I prefer large dogs. Or even medium size dogs. But not small dogs..

My own dog is a pit/lab mix. Here he is:

----------


## SilverDemon

Though I love Loki (my dachshund/pomeranian mix), let's just say that my dream dog breed is the English Mastiff.  Make of that what you will.

----------


## Skittles1101

> I prefer large dogs. Or even medium size dogs. But not small dogs..
> 
> My own dog is a pit/lab mix. Here he is:


*How cute!!!!*

I prefer larger dogs. I grew up around boxers, and my mom still owns 3 boxers. I also love pit bulls, rottys, labs, german sheps, and would LOVE  great dane. Little dogs get in the way, and hey "yip" when they bark lol.

----------

_Brian Fobian_ (11-14-2011)

----------


## L.West

I've had boxers for years.  My boxer girl just passed this year and that is when we found our little stray - he is dachshund/terrier mix and I fell in love with him.  We currently have one boxer and my little dachsie mix - they are both adorable but I am enjoying having my little lap dog again - it is sooo comforting to hold him while he snuggles in my arms at night.
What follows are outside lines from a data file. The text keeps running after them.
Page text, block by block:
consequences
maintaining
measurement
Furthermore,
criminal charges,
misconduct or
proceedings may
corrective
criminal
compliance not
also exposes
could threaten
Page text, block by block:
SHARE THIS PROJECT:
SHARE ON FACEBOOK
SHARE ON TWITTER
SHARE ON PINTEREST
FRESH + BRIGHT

So, I guess I get the best of both worlds with having a boxer and a dachsie/mix

----------


## aldebono

I have a small dog who acts like he is a big dog. When we go to the dog park, I never have to worry about him. Usually small dogs run when big dogs come running up to see them, not him. He puffs out his chest and stands his ground just like the big dogs do. 
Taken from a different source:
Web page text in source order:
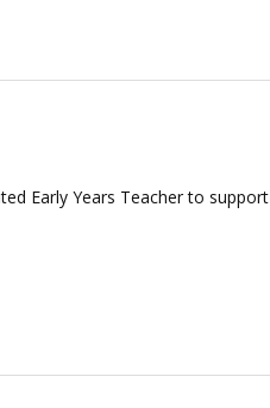
Early Years Teacher to support

I think the reason small dogs are considered yappy and unfriendly to strangers is because their owners let them get away with it because they weigh less than 20lbs and are easy to pick up and restrain meaning, no training!

----------


## mommanessy247

i prefer medium-big rather then small.
the smallest dog we owned in california was a female terrier/? sharpei mix...we're guessing with the sharpei part but she had the black spot on her tongue, the somewhat loose skin & curly tail so...



then the next one was a female shepherd/rott mix...

----------


## razrbak

As many do, we have both...



...and if I had to choose, I'd take the big dog.

... not sure about the gas though.  :Roll Eyes (Sarcastic):

----------


## Johnny84

Ive had a lot of dogs over the years and would have to say Large Breed dogs!  :Very Happy:  My wife and I own 2 Blue Euro Great Danes that we breed...my male is Zeus he is about 180 lbs and my wifes  female is Lilly and she is about 140 lbs (maybe)
 :Good Job: 
But I would recommend a larger bred dog over a small dog, easier to train than a small lil rat!  :Very Happy:

----------


## Kara

Medium-to-giant.  Dobermans are my favorite breed, I prize a good working cattle dog or border collie, but the canine loves of my life right now are our two Great Danes, Murdock & Zeke.  My husband is definitely one for the giants & had mastiffs prior to our Dane boys. 

All things considered though, regardless of size, if it's a GOOD dog I'm probably a fan!  :Very Happy:

----------


## GIRLCHILD3

I love beagles. I think they are a pretty good size for a dog. Small children don't run away screaming  :Smile:  but I agree with Kara as long as it's a good dog I like it. I don't know how all you folks with big dogs can afford to feed them though  :Smile:

----------


## JLC

> All things considered though, regardless of size, if it's a GOOD dog I'm probably a fan!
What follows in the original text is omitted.